Malgré la nette progression de la superficie irriguée due essentiellement à l’augmentation de l’efficience des réseaux et à la réduction des pertes, cette superficie va être améliorée grâce au programme de soutien à  l’économie de l’eau sur le Fond National de Développement de l’Investissement Agricole (FNDIA) initié  par le Ministère de l’Agriculture et du Développement Rural.

Ces techniques permettraient de faire des économies en eau d’irrigation de l’ordre de 30% pour l’irrigation localisée et de 15% pour l’aspersion. Ainsi avec le même volume d’eau distribué on aurait pu irriguer jusqu’ à 70 000 ha

Le programme «d’économie de l’eau» initié par le MADR

Dans le cadre de la concertation entre les Ministères des Ressources en Eau et celui de l’Agriculture et du Développement Rural, un des axes retenu est celui de la modernisation de l’irrigation.Ainsi, en faisant des économies sur les volumes consommés par les agriculteurs, on augmentera la sole irriguée à travers la généralisation  et le soutien des techniques modernes d’irrigation (systèmes économiseurs d’eau).En partenariat avec les fournisseurs et distributeurs de ces équipements  et en coordination avec les DSA concernés, l’ONID s’est doté d’une structure de distribution et de réalisation de ces systèmes aux profits des agriculteurs.Cette structure est composée de 05 dépôts  régionaux et de 24 points d’accueil (un au  niveau de chaque unité d’exploitation).A noter que ces systèmes sont soutenus par le FNDIA, concurrence de 50 à 60% selon le mode de gestion (collectif ou individuel)

La concertation MRE- MADR

Pour faire réussir ce programme, les espaces de concertation entre le MRE et le MADR ont été renforcés à  travers l’organisation de 3 regroupements régionaux co-présidés par les Secrétaires Généraux des deux Ministères (MRE et MADR).
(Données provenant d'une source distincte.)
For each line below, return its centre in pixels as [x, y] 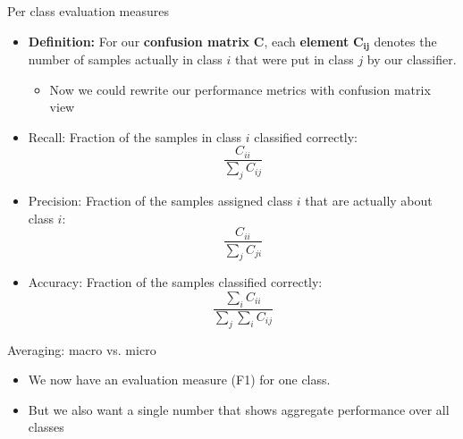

Ces regroupements (au nombre de 3) ont eu lieu courant le mois de décembre 2010 et ont concerné l’ensemble des DHW et les DSA ainsi que les opérateurs sous tutelles.

A travers ces espaces, il est attendu entre autres :

  • Une meilleure coordination entre les deux secteurs essentiellement en ce qui concerne l’activité hydro agricole ;
  • Une meilleure exploitation du potentiel existant ;
  • L’identification et la proposition de programmes de développement locaux (par wilaya)  pour une meilleure cohérence entre la disponibilité  de la ressource et les objectifs d’irrigation (réajustement des programmes de wilaya) ;
  • L’adaptation des systèmes de production aux particularités agronomiques de chaque région afin de mieux valoriser les potentialités hydrauliques ;
  •  La valorisation et la généralisation de l’utilisation des eaux non conventionnelles (eaux usées épurées )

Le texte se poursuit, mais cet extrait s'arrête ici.